Abstract
Numerous investigators have described osteogenic differentiation of bone marrow stromal cells obtained from both murine and human sources over the past decade. The ease of access and large available quantity of adipose tissue, however, makes Adipose-Derived Stem Cells (ADSC) a far more practical alternative for clinical applications, such as operative treatment of non-unions and regeneration of critical bone defects. Therefore, the primary goal of this research endeavor is to achieve osteogenic differentiation of ADSC. Previous work has already demonstrated that bone morphogenetic protein receptor 1A (BMP receptor 1A) signaling is required for healing critical bone defects. Based on this evidence, we used a lentiviral vector to increase expression of BMP receptor 1A by our stem cell population in order to direct their differentiation into the osteoblastic lineage.
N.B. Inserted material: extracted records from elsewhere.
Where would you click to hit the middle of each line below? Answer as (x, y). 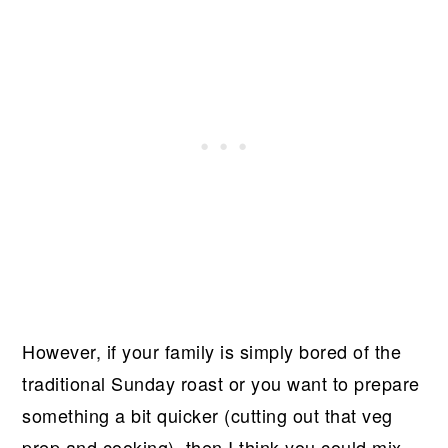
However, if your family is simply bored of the (212, 350)
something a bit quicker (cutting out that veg (207, 414)
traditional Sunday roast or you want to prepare (221, 382)
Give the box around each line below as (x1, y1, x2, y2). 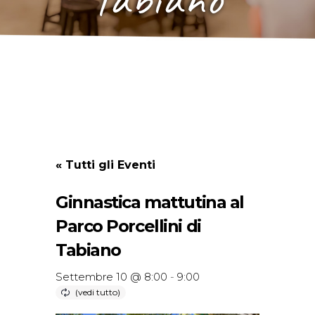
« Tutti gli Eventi (56, 158, 155, 172)
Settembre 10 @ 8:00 (56, 270, 167, 283)
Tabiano (56, 240, 121, 260)
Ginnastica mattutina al (56, 192, 244, 212)
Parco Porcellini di (56, 216, 201, 236)
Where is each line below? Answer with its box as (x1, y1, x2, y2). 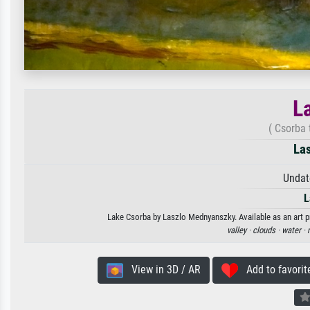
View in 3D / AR (122, 262, 201, 276)
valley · (227, 224, 253, 235)
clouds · (253, 224, 282, 235)
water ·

We harvested subcutaneous adipose tissue intraoperatively from consenting patients undergoing elective lipoplasty and panniculectomy procedures. The stromal vascular fraction was isolated from this tissue and further refined by passaging in selective media to yield a stable population of ADSC in primary culture. Both the identity and homogeneity of this stem cell population was confirmed using adipogenic induction media and differentiation cocktails. In addition, we subcloned an expression plasmid containing the BMP receptor 1A locus in tandem with green fluorescent protein (GFP) under the transcriptional control of a single promoter. This plasmid was packaged into a lentiviral vector to provide a reliable method of achieving both genomic integration and long-term expression of the BMP receptor 1A gene. Hence, transduction of ADSC using this vector resulted in overexpression of BMP receptor 1A by these multipotent cells. The GFP was then utilized as a reporter gene to screen and enrich the ADSC population for only those stem cells with a robust expression of BMP receptor 1A. The ADSC that overexpressed BMP receptor 1A were found to achieve osteogenic differentiation after 18 to 20 days of in vitro culture, as revealed by immunohistochemistry assays for osteocalcin. Osteogenic differentiation was further confirmed by alizarin red staining and quantitative PCR for alkaline phosphatase gene expression as a biomarker for the osteoblastic lineage.
Our results demonstrate that stem cells derived from the adipose tissue of a patient represent a viable means of culturing autologous osteoblasts in vitro for future implantation at the site of critical bone defects. This method of attaining osseous regeneration is intuitively appealing, given the minimal donor site morbidity associated with removing subcutaneous fat. By transducing the ADSC with a lentiviral vector, we have also collected further evidence implicating the critical importance of signaling mediated by the BMP receptor 1A during osteogenesis. Further tissue engineering studies are now in progress to evaluate the osteogenic differentiation potential of these stem cells under hydrostatic and fluid flow shearing mechanical loads.